Work order: Write out the records that follow exactly. Do not include pictures.

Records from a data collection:
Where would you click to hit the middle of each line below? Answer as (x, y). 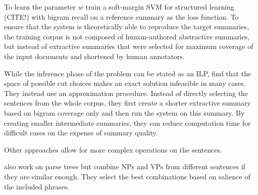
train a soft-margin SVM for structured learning (160, 7)
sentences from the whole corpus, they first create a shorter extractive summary (127, 103)
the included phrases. (37, 186)
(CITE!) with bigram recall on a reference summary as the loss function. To (121, 16)
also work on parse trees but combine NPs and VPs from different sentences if (125, 166)
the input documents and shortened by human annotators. (94, 56)
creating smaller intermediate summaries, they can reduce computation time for (127, 123)
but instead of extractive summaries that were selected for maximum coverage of (129, 46)
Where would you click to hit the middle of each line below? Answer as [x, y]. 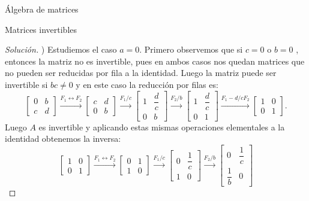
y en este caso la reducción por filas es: [147, 84]
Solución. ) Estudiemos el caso [61, 49]
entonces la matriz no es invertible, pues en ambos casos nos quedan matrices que [155, 61]
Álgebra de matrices [42, 9]
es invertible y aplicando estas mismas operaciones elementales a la [162, 127]
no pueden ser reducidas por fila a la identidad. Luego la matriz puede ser [141, 73]
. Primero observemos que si [191, 49]
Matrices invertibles [41, 29]
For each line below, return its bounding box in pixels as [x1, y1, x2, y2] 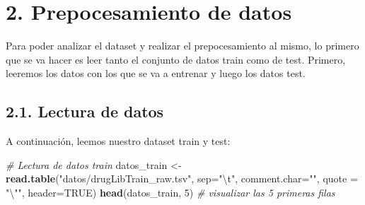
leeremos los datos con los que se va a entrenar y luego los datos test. [6, 66, 306, 81]
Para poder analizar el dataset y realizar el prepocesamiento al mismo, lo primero [6, 38, 359, 53]
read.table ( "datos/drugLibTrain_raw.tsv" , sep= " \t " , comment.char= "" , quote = [6, 171, 358, 186]
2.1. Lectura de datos [6, 100, 164, 122]
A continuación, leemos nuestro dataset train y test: [6, 134, 231, 148]
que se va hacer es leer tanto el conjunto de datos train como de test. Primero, [6, 52, 346, 66]
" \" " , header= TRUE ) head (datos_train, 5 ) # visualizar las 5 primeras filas [6, 184, 335, 199]
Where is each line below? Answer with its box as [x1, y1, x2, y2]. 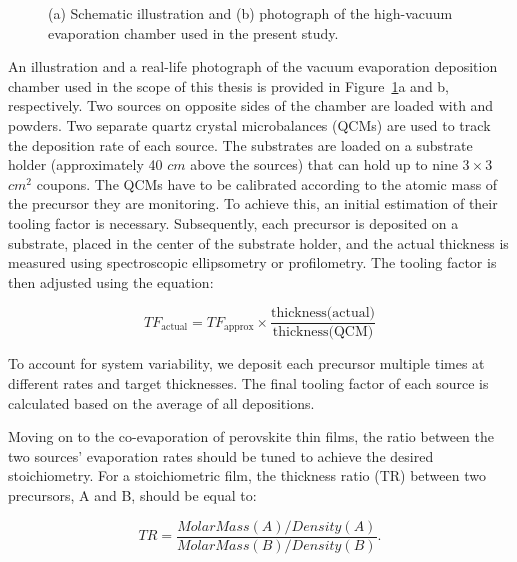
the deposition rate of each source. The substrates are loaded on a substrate [8, 134, 473, 155]
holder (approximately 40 [8, 154, 163, 175]
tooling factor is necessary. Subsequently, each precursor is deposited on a [8, 212, 459, 233]
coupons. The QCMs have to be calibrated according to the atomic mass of [36, 173, 498, 194]
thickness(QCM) [272, 325, 374, 340]
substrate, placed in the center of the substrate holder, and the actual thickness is [8, 232, 509, 253]
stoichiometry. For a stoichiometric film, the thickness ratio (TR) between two [8, 465, 486, 486]
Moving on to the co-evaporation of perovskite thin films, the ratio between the [8, 426, 494, 447]
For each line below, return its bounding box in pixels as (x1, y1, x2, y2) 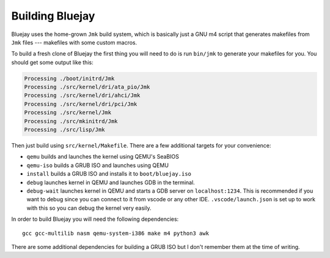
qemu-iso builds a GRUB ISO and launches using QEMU (26, 162, 169, 169)
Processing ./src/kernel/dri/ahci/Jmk (24, 92, 141, 99)
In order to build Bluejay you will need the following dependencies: (11, 215, 179, 223)
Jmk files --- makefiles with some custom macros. (11, 38, 137, 46)
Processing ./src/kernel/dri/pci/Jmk (24, 101, 137, 107)
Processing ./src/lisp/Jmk (24, 126, 105, 134)
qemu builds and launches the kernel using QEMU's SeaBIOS (26, 153, 180, 160)
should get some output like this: (11, 59, 94, 66)
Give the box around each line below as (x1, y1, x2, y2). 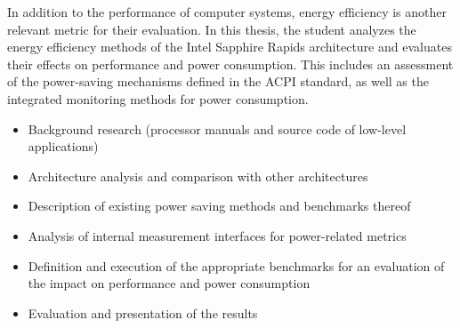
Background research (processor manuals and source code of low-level (28, 119, 407, 138)
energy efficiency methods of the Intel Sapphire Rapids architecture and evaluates (7, 37, 452, 56)
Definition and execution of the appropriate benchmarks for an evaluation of (28, 256, 445, 275)
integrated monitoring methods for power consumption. (7, 89, 309, 108)
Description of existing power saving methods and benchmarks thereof (28, 196, 411, 215)
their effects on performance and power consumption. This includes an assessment (7, 54, 454, 73)
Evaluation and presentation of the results (28, 303, 258, 322)
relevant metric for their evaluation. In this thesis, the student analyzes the (7, 20, 416, 38)

Response to this task:
Where would you click to hit the middle of each line below? Answer as (x, y). 
train a soft-margin SVM for structured learning (160, 7)
sentences from the whole corpus, they first create a shorter extractive summary (127, 103)
the included phrases. (37, 186)
(CITE!) with bigram recall on a reference summary as the loss function. To (121, 16)
also work on parse trees but combine NPs and VPs from different sentences if (125, 166)
the input documents and shortened by human annotators. (94, 56)
creating smaller intermediate summaries, they can reduce computation time for (127, 123)
but instead of extractive summaries that were selected for maximum coverage of (129, 46)
Where would you click to hit the middle of each line below? Answer as [x, y]. 
y en este caso la reducción por filas es: [147, 84]
Solución. ) Estudiemos el caso [61, 49]
entonces la matriz no es invertible, pues en ambos casos nos quedan matrices que [155, 61]
Álgebra de matrices [42, 9]
es invertible y aplicando estas mismas operaciones elementales a la [162, 127]
no pueden ser reducidas por fila a la identidad. Luego la matriz puede ser [141, 73]
. Primero observemos que si [191, 49]
Matrices invertibles [41, 29]
For each line below, return its bounding box in pixels as [x1, y1, x2, y2] 
leeremos los datos con los que se va a entrenar y luego los datos test. [6, 66, 306, 81]
Para poder analizar el dataset y realizar el prepocesamiento al mismo, lo primero [6, 38, 359, 53]
read.table ( "datos/drugLibTrain_raw.tsv" , sep= " \t " , comment.char= "" , quote = [6, 171, 358, 186]
2.1. Lectura de datos [6, 100, 164, 122]
A continuación, leemos nuestro dataset train y test: [6, 134, 231, 148]
que se va hacer es leer tanto el conjunto de datos train como de test. Primero, [6, 52, 346, 66]
" \" " , header= TRUE ) head (datos_train, 5 ) # visualizar las 5 primeras filas [6, 184, 335, 199]
Where is each line below? Answer with its box as [x1, y1, x2, y2]. 
the deposition rate of each source. The substrates are loaded on a substrate [8, 134, 473, 155]
holder (approximately 40 [8, 154, 163, 175]
tooling factor is necessary. Subsequently, each precursor is deposited on a [8, 212, 459, 233]
coupons. The QCMs have to be calibrated according to the atomic mass of [36, 173, 498, 194]
thickness(QCM) [272, 325, 374, 340]
substrate, placed in the center of the substrate holder, and the actual thickness is [8, 232, 509, 253]
stoichiometry. For a stoichiometric film, the thickness ratio (TR) between two [8, 465, 486, 486]
Moving on to the co-evaporation of perovskite thin films, the ratio between the [8, 426, 494, 447]
For each line below, return its bounding box in pixels as (x1, y1, x2, y2) 
qemu-iso builds a GRUB ISO and launches using QEMU (26, 162, 169, 169)
Processing ./src/kernel/dri/ahci/Jmk (24, 92, 141, 99)
In order to build Bluejay you will need the following dependencies: (11, 215, 179, 223)
Jmk files --- makefiles with some custom macros. (11, 38, 137, 46)
Processing ./src/kernel/dri/pci/Jmk (24, 101, 137, 107)
Processing ./src/lisp/Jmk (24, 126, 105, 134)
qemu builds and launches the kernel using QEMU's SeaBIOS (26, 153, 180, 160)
should get some output like this: (11, 59, 94, 66)
Give the box around each line below as (x1, y1, x2, y2). 
Background research (processor manuals and source code of low-level (28, 119, 407, 138)
energy efficiency methods of the Intel Sapphire Rapids architecture and evaluates (7, 37, 452, 56)
Definition and execution of the appropriate benchmarks for an evaluation of (28, 256, 445, 275)
integrated monitoring methods for power consumption. (7, 89, 309, 108)
Description of existing power saving methods and benchmarks thereof (28, 196, 411, 215)
their effects on performance and power consumption. This includes an assessment (7, 54, 454, 73)
Evaluation and presentation of the results (28, 303, 258, 322)
relevant metric for their evaluation. In this thesis, the student analyzes the (7, 20, 416, 38)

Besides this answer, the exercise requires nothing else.